Raw USB bypasses the HID layer and communicates directly with the device using libusb. You need this when:

  • The device is not a HID-class device
  • You need bulk transfers larger than the HID packet size limit
  • The device requires libusb-level access (e.g. for LCD image streaming)
export function Type() { return "rawusb"; }

With raw USB you use the same device.write() and device.read() functions, but they now map to libusb bulk/interrupt transfers rather than HID. You may also use device.bulk_transfer() and device.control_transfer() for more control. See Advanced Communication.


Use "hybrid" when a device uses HID for some commands (e.g. authentication or configuration) and raw USB bulk transfers for others (e.g. streaming image data to an LCD). Both HID endpoints and raw USB endpoints are opened simultaneously.

export function Type() { return "hybrid"; }

For devices connected via a COM port.

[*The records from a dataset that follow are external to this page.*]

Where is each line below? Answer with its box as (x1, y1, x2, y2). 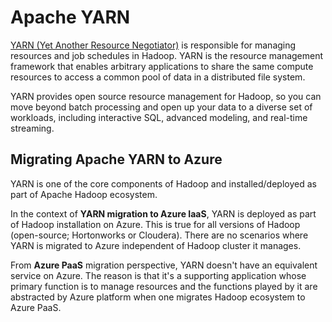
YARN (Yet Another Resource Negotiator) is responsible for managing (10, 39, 297, 51)
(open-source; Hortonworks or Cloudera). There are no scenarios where (10, 229, 309, 241)
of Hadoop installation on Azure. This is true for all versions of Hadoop (10, 218, 301, 230)
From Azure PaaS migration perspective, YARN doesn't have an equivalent (10, 259, 318, 271)
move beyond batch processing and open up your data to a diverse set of (10, 101, 313, 113)
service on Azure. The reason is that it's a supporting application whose (10, 269, 307, 281)
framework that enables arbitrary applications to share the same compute (10, 60, 314, 72)
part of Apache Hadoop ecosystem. (10, 188, 158, 200)
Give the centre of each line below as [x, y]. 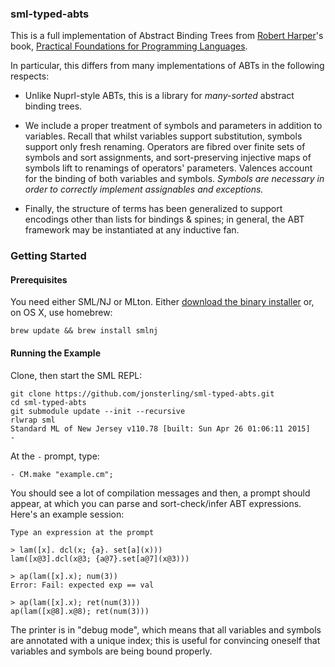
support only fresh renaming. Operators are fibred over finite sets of [165, 147]
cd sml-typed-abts [48, 402]
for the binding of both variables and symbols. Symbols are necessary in [174, 179]
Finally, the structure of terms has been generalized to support [153, 209]
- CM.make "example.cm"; [62, 474]
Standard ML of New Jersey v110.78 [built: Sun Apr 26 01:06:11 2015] [160, 428]
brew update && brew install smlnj [84, 331]
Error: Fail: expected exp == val [82, 585]
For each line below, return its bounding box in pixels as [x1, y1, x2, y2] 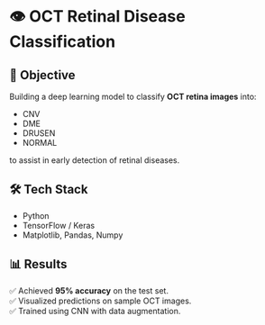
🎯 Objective [9, 68, 76, 83]
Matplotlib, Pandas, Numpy [22, 230, 123, 240]
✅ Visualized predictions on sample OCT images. [9, 295, 192, 306]
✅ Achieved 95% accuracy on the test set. [9, 284, 169, 296]
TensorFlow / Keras [22, 220, 96, 230]
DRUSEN [22, 128, 56, 139]
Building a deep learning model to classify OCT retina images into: [9, 91, 257, 102]
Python [22, 210, 50, 221]

Import @SignalRGB/serial and use its read/write methods. See Advanced Communication for the full serial API.

import { serial } from "@SignalRGB/serial";
export function Type() { return "serial"; }

If you’re not sure which type your device needs, start here:

Does Windows enumerate it as a HID device?
├─ Yes → start with "hid"
│ If write commands fail → try "rawusb"
│ If the device also needs large bulk transfers → use "hybrid"
├─ No, it's a COM/serial port → "serial"
├─ No, it's on the network → "network"
└─ No, it's an SMBus device (RAM, GPU) → "smbus"

The most reliable way to check is to open USBDeview or Device Manager and look at the device class. A class of HID means "hid". A class of USB or libusb means "rawusb". If you see both, "hybrid" may be needed.

When in doubt, try "hid" first. If device.write() returns an error or the device doesn’t respond, switch to "rawusb".